Потому что мне нужно знать. Мне нужно будет все знать.
Мою мать звали Ханной. Я не стану писать, что ее больше нет, потому что так выражаться нельзя. Потому что она конечно же есть. Она продолжает жить дальше… Я лишь напишу, что я скучаю по ней. Скучаю так, будто ее больше нет, — с тех пор, как на Фестивале Помощи Природе она зашла в зону Паузы.
Ханна было ее текущее имя. Ее вечное имя — Мия-31, но оно мне не нравится, похоже на марку стиральной машины.
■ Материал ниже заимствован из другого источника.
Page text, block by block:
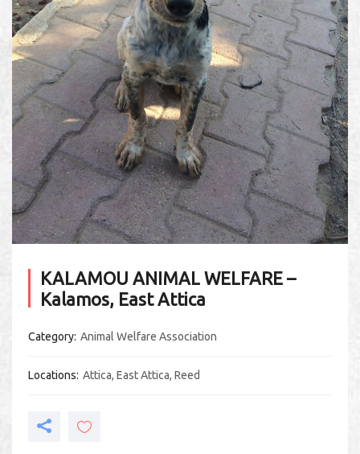
KALAMOU ANIMAL WELFARE –
Kalamos, East Attica
Category Animal Welfare Association
Locations Attica, East Attica, Reed
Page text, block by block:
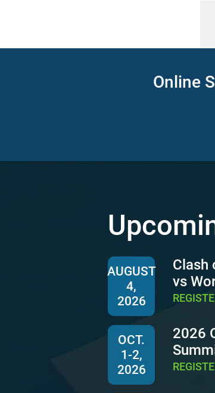
Online
AUGUST
4,
2026
Clash
vs
OCT.
1-2,
2026
2026

Ей оно тоже не нравилось, она всегда представлялась Ханной. Каким именем ей нравится представляться сейчас, я не знаю. И знать не хочу.
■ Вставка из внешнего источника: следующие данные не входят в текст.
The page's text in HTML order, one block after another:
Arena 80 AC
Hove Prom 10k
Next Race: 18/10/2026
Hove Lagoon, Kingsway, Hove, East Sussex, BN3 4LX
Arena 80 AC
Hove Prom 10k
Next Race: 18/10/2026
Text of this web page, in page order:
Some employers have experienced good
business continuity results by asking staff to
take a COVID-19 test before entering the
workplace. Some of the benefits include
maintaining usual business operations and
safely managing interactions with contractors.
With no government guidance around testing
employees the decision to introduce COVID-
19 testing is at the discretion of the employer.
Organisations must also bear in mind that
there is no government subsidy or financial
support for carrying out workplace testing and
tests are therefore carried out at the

У нее была очень светлая кожа. Светлая и чистая, до прозрачности, у глобалоидов такая редко бывает.
Ее глаза были бархатистыми, как крылья бабочки-шоколадницы.
На ночь она всегда пела мне колыбельную — ну, эту, старинную, про зверей, она еще входит в комплект программ «Детство Живущего». Инсталлируется года, кажется, в три. Ты наверняка ее помнишь:
Мне было уже почти девять лет, но я всегда просил песню. Я отказывался без нее засыпать. Ханна говорила, что это неправильно, что таким большим детям не поют песни, такие большие дети вообще не должны жить с матерью, они должны жить в интернате, а там колыбельных нет.
— Но я ведь живу с тобой, — говорил я.
— Со мной, — соглашалась Ханна.
— Тогда спой.
И она пела. У нее был красивый голос:
— Ты ведь не отдашь меня в интернат? — спрашивал я.
— Не отдам, — говорила Ханна.
— И мы с тобой всегда будем вместе?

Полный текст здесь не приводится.